The study found that participants in the BUP group had lower proportions of opioid-positive urine test results at weeks 4 and 8 but not at week 12 (p = 0.09). During weeks 1 through 12, participants in the BUP group reported less opioid use (p = 0.001), less injecting (p = 0.01), and less nonstudy addiction treatment (p = 0.001). The design and clinical results of the study have been reported previously.3 Participants on average were 19 years of age, had used opioids for 2.5 years, and had preference-weighted health status scores that averaged 0.50. Heroin was the main substance used for 41% of participants, opiate analgesics for 26%, and poly-drug for 8%. There were no significant differences between the groups for any of the baseline characteristics.
Cost measurement
Study outpatient treatment program costs were derived from the therapy and medications delivered in the participating outpatient programs. Buprenorphine and naloxone were valued based on wholesale acquisition cost; prices for other pharmaceuticals that patients received were based on adjusted average wholesale price. 9 Drug administration and counseling were valued by use of average unit costs derived from surveys that used the methods of the substance abuse services cost analysis program (SASCAP)10 which we administered to the study outpatient treatment programs in early 2006. Resulting cost estimates were $27, $9, and $30 per individual, group, and family therapy session and $74, and $22 for BUP administration during the induction and maintenance phases.

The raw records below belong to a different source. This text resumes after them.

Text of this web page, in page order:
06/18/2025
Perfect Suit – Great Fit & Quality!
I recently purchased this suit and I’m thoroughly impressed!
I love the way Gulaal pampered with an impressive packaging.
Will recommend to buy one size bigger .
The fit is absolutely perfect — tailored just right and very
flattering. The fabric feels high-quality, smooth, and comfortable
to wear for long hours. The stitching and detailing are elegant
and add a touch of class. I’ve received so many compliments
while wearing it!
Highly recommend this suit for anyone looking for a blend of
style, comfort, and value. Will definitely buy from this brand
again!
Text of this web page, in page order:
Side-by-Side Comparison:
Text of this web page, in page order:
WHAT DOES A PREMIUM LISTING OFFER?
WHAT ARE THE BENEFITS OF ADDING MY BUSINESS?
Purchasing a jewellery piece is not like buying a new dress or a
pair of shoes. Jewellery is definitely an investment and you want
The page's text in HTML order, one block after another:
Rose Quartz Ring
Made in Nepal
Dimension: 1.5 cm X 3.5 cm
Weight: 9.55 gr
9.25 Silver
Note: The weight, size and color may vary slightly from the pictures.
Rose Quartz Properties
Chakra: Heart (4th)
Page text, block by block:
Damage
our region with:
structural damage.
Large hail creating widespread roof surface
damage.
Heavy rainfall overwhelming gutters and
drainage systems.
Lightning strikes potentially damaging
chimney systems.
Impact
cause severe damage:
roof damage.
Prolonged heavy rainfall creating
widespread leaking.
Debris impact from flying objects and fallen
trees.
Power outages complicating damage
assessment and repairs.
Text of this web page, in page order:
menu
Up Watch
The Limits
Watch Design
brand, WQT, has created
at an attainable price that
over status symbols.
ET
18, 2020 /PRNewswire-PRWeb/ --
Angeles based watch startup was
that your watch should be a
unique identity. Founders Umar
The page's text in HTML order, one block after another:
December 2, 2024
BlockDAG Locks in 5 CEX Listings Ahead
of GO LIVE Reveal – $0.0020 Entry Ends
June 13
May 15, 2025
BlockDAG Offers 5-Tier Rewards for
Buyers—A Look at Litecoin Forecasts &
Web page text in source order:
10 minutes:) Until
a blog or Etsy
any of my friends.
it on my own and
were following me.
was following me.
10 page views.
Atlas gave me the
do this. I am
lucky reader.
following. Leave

Medical service use incurred outside the study treatment programs was derived from self-report. Non-medical services were derived from self-reported travel time to therapy sessions, school attendance, workforce participation, and criminal behavior. These measures were collected at baseline, weeks 4, 8, and 12, and months 6, 9, and 12. We valued the medical service use based on the mean of reimbursements and out-of-pocket expenditures for beneficiaries aged 12–25 years with addictive disorders derived from the 2003 MEDSTAT MarketScan database
Per-person costs are then computed by summing across the multiplication of the units of service times their unit prices. All costs were based on U.S. prices and health care expenses and adjusted by the consumer price index to reflect 2006 U.S. dollars. [Price weights are available upon request]
Measures of effectiveness
The primary clinical effectiveness endpoint is a measure of the time free of opioids, which we refer to as opioid-free years. This measure is based on the urine test results during weeks 1 through 12 and months 6, 9 and 12. The primary economic effectiveness endpoint is a measure that captures both the duration of life and the quality of life, the quality-adjusted life year (QALY). Given that there was only one death in the study, this measure primarily reflects the preference-weighted results of the EQ-5D, 11,12 a generic instrument for measuring health-related quality of life, that was administered at weeks 4, 8, and 12, and months 6, 9, and 12. The preference-weighted EQ-5D produces a score between −0.594 and 1 that reflects a preference for the respondent’s current health state. −0.594 is the preference for the fully dysfunctional health state (worse than death) and 1 is the preference for the fully functional health state.
Cost-effectiveness
Our primary outcomes are from the perspective of the payer: the 1-year direct medical cost per QALY and the 1-year direct medical costs per opioid-free year. Direct medical costs include the costs of the study outpatient treatment program-provided therapy and buprenorphine-naloxone, as well as all medical costs incurred outside the treatment program. The incremental cost per QALY ratio allows for broader economic interpretation because the effectiveness measure is a final outcome and permits comparisons across diseases and interventions. The incremental cost per opioid-free year ratio allows for more specific interpretation within the substance abuse treatment field.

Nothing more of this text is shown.